• **PROBLEM**
What is needed is an exact copy of every entry below, minus the images.

• **RECORDED DATA**
● ● ● ●
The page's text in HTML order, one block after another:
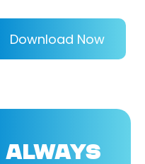
Download Now
ALWAYS
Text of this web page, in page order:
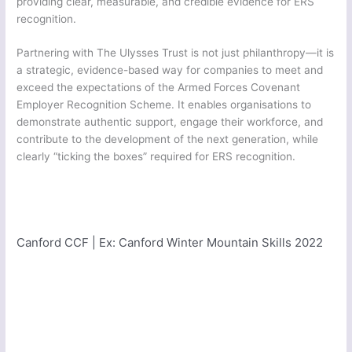
recognition.
Partnering with The Ulysses Trust is not just philanthropy—it is
a strategic, evidence-based way for companies to meet and
exceed the expectations of the Armed Forces Covenant
Employer Recognition Scheme. It enables organisations to
demonstrate authentic support, engage their workforce, and
contribute to the development of the next generation, while
clearly “ticking the boxes” required for ERS recognition.
Canford CCF | Ex: Canford Winter Mountain Skills 2022
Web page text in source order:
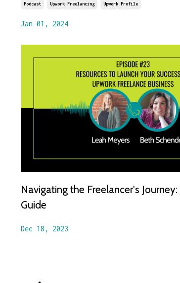
Podcast Upwork Freelancing Upwork Profile
Jan 01, 2024
Navigating the Freelancer's
Guide
Dec 18, 2023
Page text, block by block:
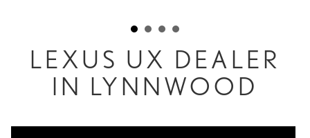
LEXUS UX DEALER
IN LYNNWOOD
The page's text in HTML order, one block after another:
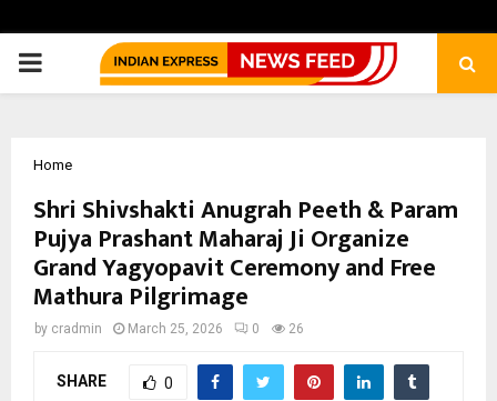
PRIMARY
Home
Shri Shivshakti Anugrah Peeth & Param
Pujya Prashant Maharaj Ji Organize
Grand Yagyopavit Ceremony and Free
Mathura Pilgrimage
by cradmin March 25, 2026 0 26
SHARE 0
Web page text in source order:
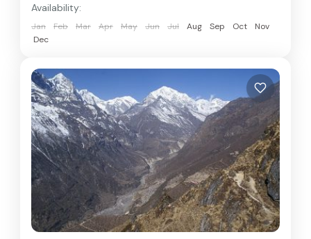
Availability:
Jan Feb Mar Apr May Jun Jul Aug Sep Oct
Nov
Dec
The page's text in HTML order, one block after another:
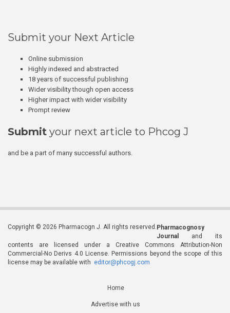
Submit your Next Article
Online submission
Highly indexed and abstracted
18 years of successful publishing
Wider visibility though open access
Higher impact with wider visibility
Prompt review
Submit your next article to Phcog J
and be a part of many successful authors.
Copyright © 2026 Pharmacogn J. All rights reserved. Pharmacognosy
Journal
and its
contents are licensed under a Creative Commons Attribution-Non
Commercial-No Derivs 4.0 License. Permissions beyond the scope of this
license may be available with editor@phcogj.com
Home
Advertise with us
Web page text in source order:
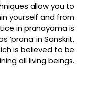
allow you to
yourself and from
in pranayama is
‘prana’ in Sanskrit,
is believed to be
all living beings.
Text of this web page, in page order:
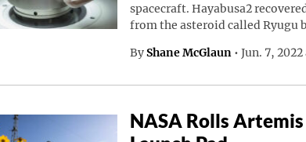
spacecraft. Hayabusa2
from the asteroid called Ryugu
By Shane McGlaun • Jun. 7,
NASA Rolls
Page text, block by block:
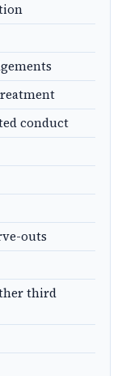
conduct
outs
third
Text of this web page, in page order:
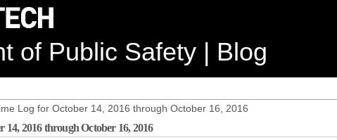
of Public Safety | Blog
Log for October 14, 2016 through October 16, 2016
2016 through October 16, 2016
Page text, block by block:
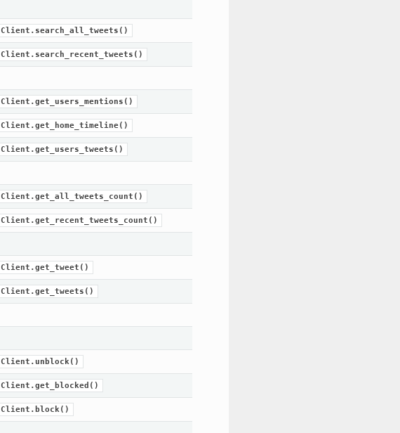
Client.search_all_tweets()
Client.search_recent_tweets()
Client.get_users_mentions()
Client.get_home_timeline()
Client.get_users_tweets()
Client.get_all_tweets_count()
Client.get_recent_tweets_count()
Client.get_tweet()
Client.get_tweets()
Client.unblock()
Client.get_blocked()
Client.block()
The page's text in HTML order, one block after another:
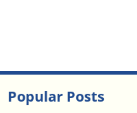
Popular Posts
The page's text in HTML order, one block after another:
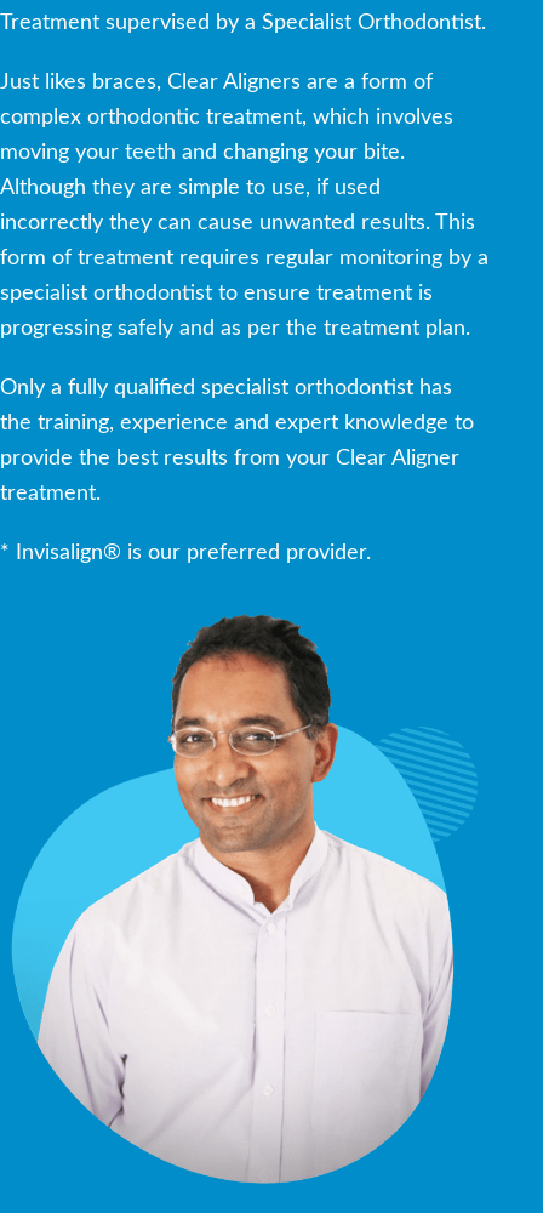
Treatment supervised by a Specialist Orthodontist.
Just likes braces, Clear Aligners are a form of
complex orthodontic treatment, which involves
moving your teeth and changing your bite.
Although they are simple to use, if used
incorrectly they can cause unwanted results. This
form of treatment requires regular monitoring by a
specialist orthodontist to ensure treatment is
progressing safely and as per the treatment plan.
Only a fully qualified specialist orthodontist has
the training, experience and expert knowledge to
provide the best results from your Clear Aligner
treatment.
* Invisalign® is our preferred provider.
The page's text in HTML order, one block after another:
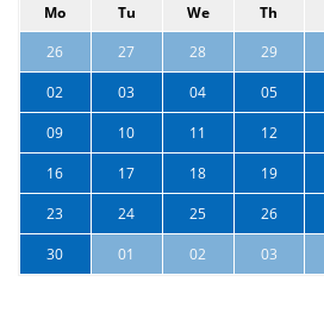
Mo
Tu We Th
26
27 28 29
02 03 04 05
09 10 11 12
16 17 18 19
23 24 25 26
30 01 02 03
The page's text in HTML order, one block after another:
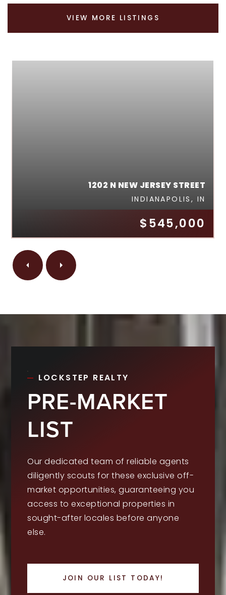
VIEW MORE LISTINGS
$545,000
1202 N NEW JERSEY STREET
INDIANAPOLIS, IN
LOCKSTEP REALTY
PRE-MARKET
LIST
Our dedicated team of reliable agents
diligently scouts for these exclusive off-
market opportunities, guaranteeing you
access to exceptional properties in
sought-after locales before anyone
else.
JOIN OUR LIST TODAY!
● ● ● ●
• **REPLY TO THE EXERCISE**
The page's text in HTML order, one block after another:
Download Now
ALWAYS
Text of this web page, in page order:
recognition.
Partnering with The Ulysses Trust is not just philanthropy—it is
a strategic, evidence-based way for companies to meet and
exceed the expectations of the Armed Forces Covenant
Employer Recognition Scheme. It enables organisations to
demonstrate authentic support, engage their workforce, and
contribute to the development of the next generation, while
clearly “ticking the boxes” required for ERS recognition.
Canford CCF | Ex: Canford Winter Mountain Skills 2022
Web page text in source order:
Podcast Upwork Freelancing Upwork Profile
Jan 01, 2024
Navigating the Freelancer's
Guide
Dec 18, 2023
Page text, block by block:
LEXUS UX DEALER
IN LYNNWOOD
The page's text in HTML order, one block after another:
PRIMARY
Home
Shri Shivshakti Anugrah Peeth & Param
Pujya Prashant Maharaj Ji Organize
Grand Yagyopavit Ceremony and Free
Mathura Pilgrimage
by cradmin March 25, 2026 0 26
SHARE 0
Web page text in source order:
Availability:
Jan Feb Mar Apr May Jun Jul Aug Sep Oct
Nov
Dec
The page's text in HTML order, one block after another:
Submit your Next Article
Online submission
Highly indexed and abstracted
18 years of successful publishing
Wider visibility though open access
Higher impact with wider visibility
Prompt review
Submit your next article to Phcog J
and be a part of many successful authors.
Copyright © 2026 Pharmacogn J. All rights reserved. Pharmacognosy
Journal
and its
contents are licensed under a Creative Commons Attribution-Non
Commercial-No Derivs 4.0 License. Permissions beyond the scope of this
license may be available with editor@phcogj.com
Home
Advertise with us
Web page text in source order:
allow you to
yourself and from
in pranayama is
‘prana’ in Sanskrit,
is believed to be
all living beings.
Text of this web page, in page order:
spacecraft. Hayabusa2
from the asteroid called Ryugu
By Shane McGlaun • Jun. 7,
NASA Rolls
Page text, block by block:
conduct
outs
third
Text of this web page, in page order:
of Public Safety | Blog
Log for October 14, 2016 through October 16, 2016
2016 through October 16, 2016
Page text, block by block:
Client.search_all_tweets()
Client.search_recent_tweets()
Client.get_users_mentions()
Client.get_home_timeline()
Client.get_users_tweets()
Client.get_all_tweets_count()
Client.get_recent_tweets_count()
Client.get_tweet()
Client.get_tweets()
Client.unblock()
Client.get_blocked()
Client.block()
The page's text in HTML order, one block after another:
Popular Posts
The page's text in HTML order, one block after another:
Treatment supervised by a Specialist Orthodontist.
Just likes braces, Clear Aligners are a form of
complex orthodontic treatment, which involves
moving your teeth and changing your bite.
Although they are simple to use, if used
incorrectly they can cause unwanted results. This
form of treatment requires regular monitoring by a
specialist orthodontist to ensure treatment is
progressing safely and as per the treatment plan.
Only a fully qualified specialist orthodontist has
the training, experience and expert knowledge to
provide the best results from your Clear Aligner
treatment.
* Invisalign® is our preferred provider.
The page's text in HTML order, one block after another:
Mo
Tu We Th
26
27 28 29
02 03 04 05
09 10 11 12
16 17 18 19
23 24 25 26
30 01 02 03
The page's text in HTML order, one block after another:
VIEW MORE LISTINGS
$545,000
1202 N NEW JERSEY STREET
INDIANAPOLIS, IN
LOCKSTEP REALTY
PRE-MARKET
LIST
Our dedicated team of reliable agents
diligently scouts for these exclusive off-
market opportunities, guaranteeing you
access to exceptional properties in
sought-after locales before anyone
else.
JOIN OUR LIST TODAY!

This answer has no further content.